Transforming CSV file using sed
Solution 1:
( tr , ';' | tr -d '"' ) < input.csv > output.csv
I'd use Perl
perl -pe 'tr/,"/;/d' input.csv > output.csv
-- but this specific task isn't beyond sed. You cannot merge the two expressions.
Solution 2:
Which you prefer (perl, sed, awk) is up to you; they'll all get the job done. Since you asked for sed, and the others are posted, here ya go. This is a simpler form of your regex's and works with your example line:
$ sed -e 's/"//g; s/,/;/g' infile.csv > outfile.csv
Note you can join the two expressions with a semicolon after each substitution. Tested with GNU sed v4.1.5.

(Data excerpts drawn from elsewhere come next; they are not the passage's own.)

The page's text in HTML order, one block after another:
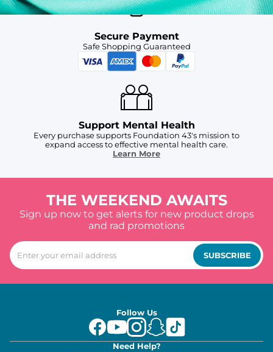
Secure Payment
Safe Shopping Guaranteed
Support Mental Health
Every purchase supports Foundation 43's mission to
expand access to effective mental health care.
Learn More
THE WEEKEND AWAITS
Sign up now to get alerts for new product drops
and rad promotions
SUBSCRIBE
Follow Us
Need Help?

Here's your original expressions joined:
$ sed -e 's/","/;/g; s/"//g' infile.csv > outfile.csv
I'm reasonably sure it's possible to merge the two substitutions. Not sure what it would be offhand, and I'm pretty sure the result will be much less readable than the script at the top. If I come up with something (or someone else weighs in in the comments) I'll add it here.
Solution 3:
Since you're dealing with records, awk
makes more sense. That said, it's not really good at CSV, since the field delimiters are somewhat variable. But if you're certain that all fields are surrounded by doublequotes, this will work:
awk -F'","' 'BEGIN {OFS=";"} { gsub(/(^")|("$)/, ""); $1=$1; print }'
This sets awk's input field separator to "","
" (including the inner set of doublequotes). This almost works, except you have to deal with the leading and trailing doublequotes, which are stripped with the gsub
function. The $1=$1
forces it to recompile the record with the new output field separator, which was defined as ;
in the BEGIN block. Then print
prints out the whole record.
This is a little tidier:
awk -F '(^")|(",")|("$)' 'BEGIN {OFS=";"} { $1=$1; print }'
It sets the input field separator to a regular expression that includes the doublequotes at the beginning and end of the record, but it also causes it to print out an empty beginning and trailing field. You can easily get rid of the trailing field:
awk -F '(^")|(",")|("$)' 'BEGIN {OFS=";"} { NF=NF-1; $1=$1; print }'
NF
is the number of fields, and reducing it by one lops off the last field. But I can't think of a way to chop off the first field.
If you know that the input always has five fields, though, you could do this:
awk -F '(^")|(",")|("$)' 'BEGIN {OFS=";"} { print $2,$3,$4,$5,$6 }'
Notice this gets rid of the $1=$1
construct, which we only need if we're printing the (implied) $0.
All that said, I'd probably end up using perl and one of the many available CSV modules on CPAN.